Listed entries:
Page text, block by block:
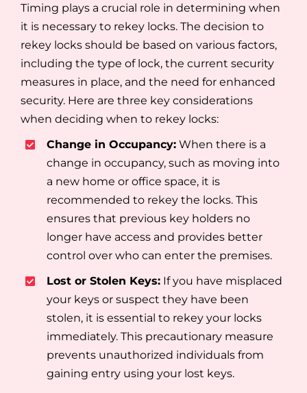
Timing plays a crucial role in determining when
it is necessary to rekey locks. The decision to
rekey locks should be based on various factors,
including the type of lock, the current security
measures in place, and the need for enhanced
security. Here are three key considerations
when deciding when to rekey locks:
Change in Occupancy: When there is a
change in occupancy, such as moving into
a new home or office space, it is
recommended to rekey the locks. This
ensures that previous key holders no
longer have access and provides better
control over who can enter the premises.
Lost or Stolen Keys: If you have misplaced
your keys or suspect they have been
stolen, it is essential to rekey your locks
immediately. This precautionary measure
prevents unauthorized individuals from
gaining entry using your lost keys.
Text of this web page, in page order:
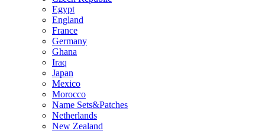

What you should do: Search the entries for the string "have". Copy every line that has it.

Task result:
longer have access and provides better
Lost or Stolen Keys: If you have misplaced
your keys or suspect they have been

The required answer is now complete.